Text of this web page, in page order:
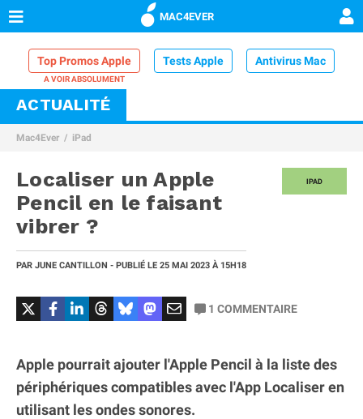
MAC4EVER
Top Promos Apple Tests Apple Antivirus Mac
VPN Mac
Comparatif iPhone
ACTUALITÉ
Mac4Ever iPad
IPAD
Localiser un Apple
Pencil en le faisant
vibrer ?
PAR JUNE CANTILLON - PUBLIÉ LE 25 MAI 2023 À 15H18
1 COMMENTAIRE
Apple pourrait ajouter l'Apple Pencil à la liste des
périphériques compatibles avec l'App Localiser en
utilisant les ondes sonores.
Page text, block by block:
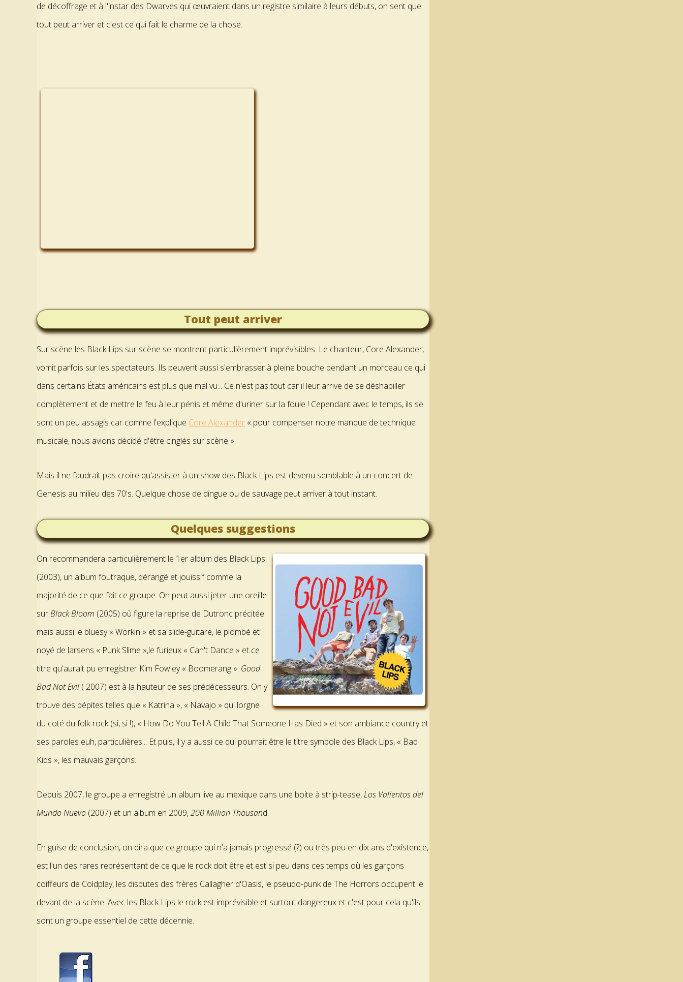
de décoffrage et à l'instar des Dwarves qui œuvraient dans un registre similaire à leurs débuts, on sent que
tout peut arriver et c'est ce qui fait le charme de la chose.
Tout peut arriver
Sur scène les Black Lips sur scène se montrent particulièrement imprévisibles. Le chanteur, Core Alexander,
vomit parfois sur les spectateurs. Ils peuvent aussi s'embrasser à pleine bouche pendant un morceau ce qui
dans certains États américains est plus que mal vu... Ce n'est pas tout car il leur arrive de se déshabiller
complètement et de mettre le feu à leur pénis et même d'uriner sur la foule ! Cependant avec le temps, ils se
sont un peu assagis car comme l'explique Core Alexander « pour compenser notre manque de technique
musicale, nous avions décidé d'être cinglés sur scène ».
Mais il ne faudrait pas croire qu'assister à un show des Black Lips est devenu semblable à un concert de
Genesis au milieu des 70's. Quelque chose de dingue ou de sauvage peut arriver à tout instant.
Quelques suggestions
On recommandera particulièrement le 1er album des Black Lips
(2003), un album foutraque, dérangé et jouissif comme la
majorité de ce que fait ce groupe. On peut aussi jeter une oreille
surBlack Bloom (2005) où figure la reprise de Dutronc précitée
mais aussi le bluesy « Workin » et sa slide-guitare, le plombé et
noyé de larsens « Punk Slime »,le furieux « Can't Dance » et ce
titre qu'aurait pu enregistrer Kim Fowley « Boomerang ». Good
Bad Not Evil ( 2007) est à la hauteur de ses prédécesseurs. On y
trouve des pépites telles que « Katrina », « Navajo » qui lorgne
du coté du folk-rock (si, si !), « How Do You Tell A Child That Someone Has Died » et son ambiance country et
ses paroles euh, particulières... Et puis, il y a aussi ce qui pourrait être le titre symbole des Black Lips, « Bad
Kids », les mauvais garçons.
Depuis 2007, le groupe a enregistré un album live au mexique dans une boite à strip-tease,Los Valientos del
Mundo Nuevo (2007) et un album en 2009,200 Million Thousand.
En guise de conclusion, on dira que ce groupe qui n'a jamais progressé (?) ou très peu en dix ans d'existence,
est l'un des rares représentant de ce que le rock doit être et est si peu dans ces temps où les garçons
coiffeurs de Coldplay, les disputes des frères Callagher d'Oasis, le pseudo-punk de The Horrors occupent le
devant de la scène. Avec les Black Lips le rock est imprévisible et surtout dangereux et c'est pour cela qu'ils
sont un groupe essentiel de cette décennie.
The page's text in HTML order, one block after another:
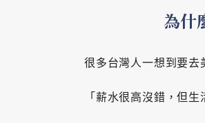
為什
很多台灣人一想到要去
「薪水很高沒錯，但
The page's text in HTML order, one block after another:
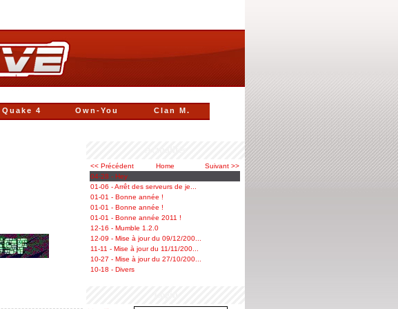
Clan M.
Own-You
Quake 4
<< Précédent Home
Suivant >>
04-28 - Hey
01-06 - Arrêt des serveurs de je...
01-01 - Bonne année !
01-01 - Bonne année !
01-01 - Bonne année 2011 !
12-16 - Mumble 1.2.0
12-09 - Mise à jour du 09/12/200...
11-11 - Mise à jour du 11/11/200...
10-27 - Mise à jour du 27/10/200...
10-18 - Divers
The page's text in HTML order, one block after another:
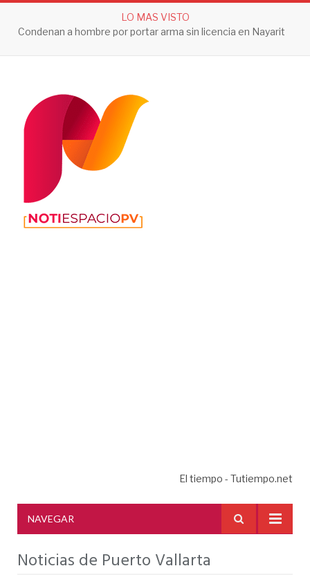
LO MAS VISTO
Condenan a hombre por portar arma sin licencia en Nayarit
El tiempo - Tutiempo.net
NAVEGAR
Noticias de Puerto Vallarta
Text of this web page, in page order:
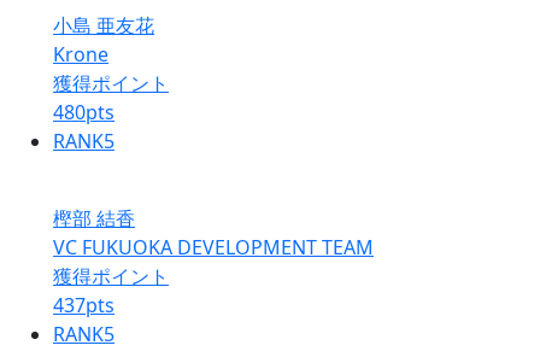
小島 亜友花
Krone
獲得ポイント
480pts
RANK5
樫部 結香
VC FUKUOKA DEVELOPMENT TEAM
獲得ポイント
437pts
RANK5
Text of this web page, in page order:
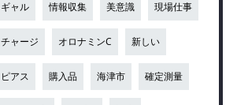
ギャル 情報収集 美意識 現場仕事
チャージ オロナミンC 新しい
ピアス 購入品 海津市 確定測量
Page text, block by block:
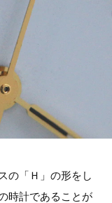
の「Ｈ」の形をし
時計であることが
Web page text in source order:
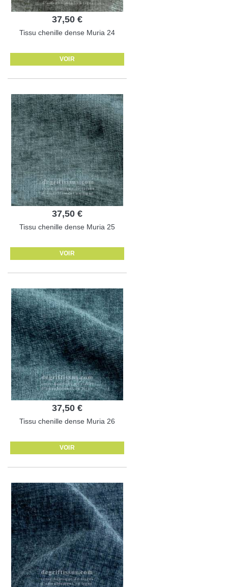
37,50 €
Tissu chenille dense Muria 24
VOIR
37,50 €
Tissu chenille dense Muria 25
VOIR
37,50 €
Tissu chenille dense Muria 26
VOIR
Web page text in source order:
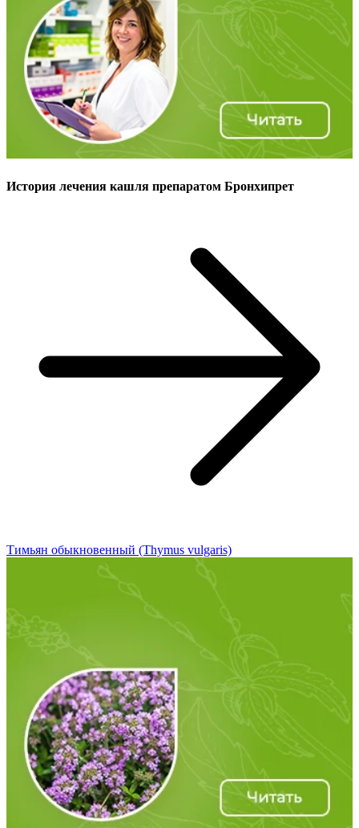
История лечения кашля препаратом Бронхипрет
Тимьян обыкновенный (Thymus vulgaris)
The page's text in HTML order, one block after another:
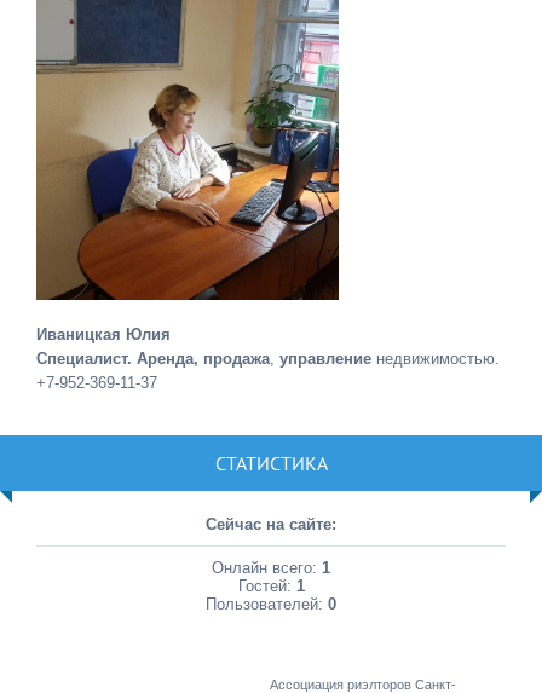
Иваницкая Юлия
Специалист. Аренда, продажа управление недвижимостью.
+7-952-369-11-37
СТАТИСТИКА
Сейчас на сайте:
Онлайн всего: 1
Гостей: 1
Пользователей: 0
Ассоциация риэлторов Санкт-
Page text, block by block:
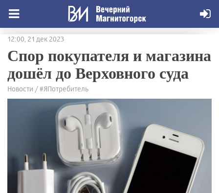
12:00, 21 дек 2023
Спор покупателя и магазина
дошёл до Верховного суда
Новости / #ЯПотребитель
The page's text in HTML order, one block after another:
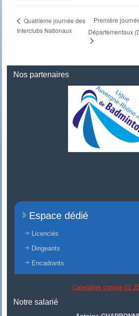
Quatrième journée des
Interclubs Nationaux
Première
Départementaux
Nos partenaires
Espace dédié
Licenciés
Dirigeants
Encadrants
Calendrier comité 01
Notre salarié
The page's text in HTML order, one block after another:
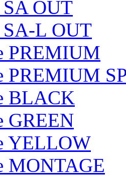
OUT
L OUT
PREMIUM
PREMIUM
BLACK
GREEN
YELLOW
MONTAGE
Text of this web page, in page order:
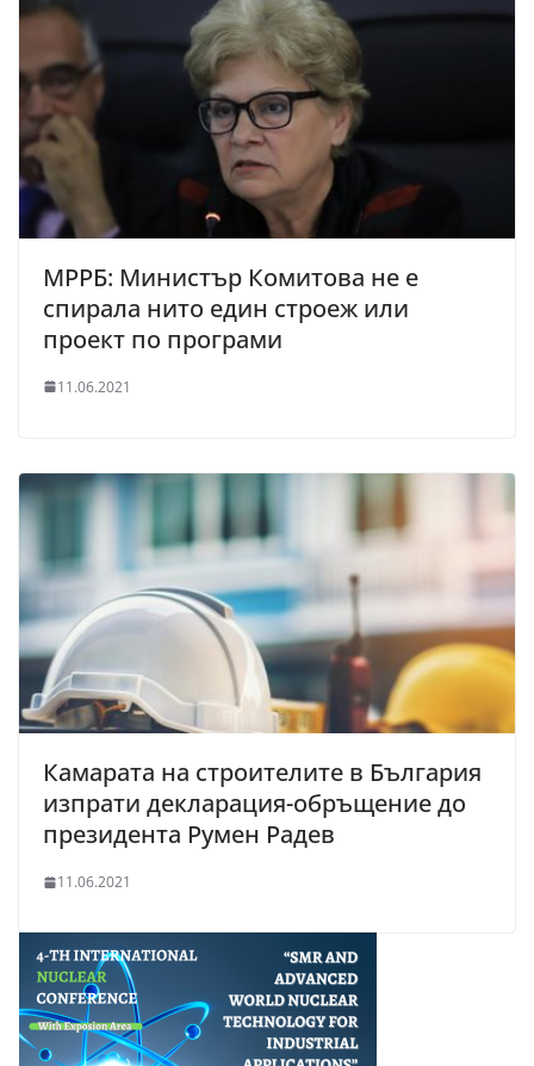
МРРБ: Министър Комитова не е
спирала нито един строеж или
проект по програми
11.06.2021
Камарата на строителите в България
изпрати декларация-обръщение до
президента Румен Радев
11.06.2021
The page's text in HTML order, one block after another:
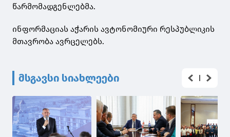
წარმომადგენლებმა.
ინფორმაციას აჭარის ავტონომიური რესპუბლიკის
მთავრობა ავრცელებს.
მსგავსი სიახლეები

_Task to complete_.
Using the data above, transcribe the lines that run from the line with "tout peut arriver et" to the line with "complètement et de", both ends kept, and output nothing else.

_Task response_.
tout peut arriver et c'est ce qui fait le charme de la chose.
Tout peut arriver
Sur scène les Black Lips sur scène se montrent particulièrement imprévisibles. Le chanteur, Core Alexander,
vomit parfois sur les spectateurs. Ils peuvent aussi s'embrasser à pleine bouche pendant un morceau ce qui
dans certains États américains est plus que mal vu... Ce n'est pas tout car il leur arrive de se déshabiller
complètement et de mettre le feu à leur pénis et même d'uriner sur la foule ! Cependant avec le temps, ils se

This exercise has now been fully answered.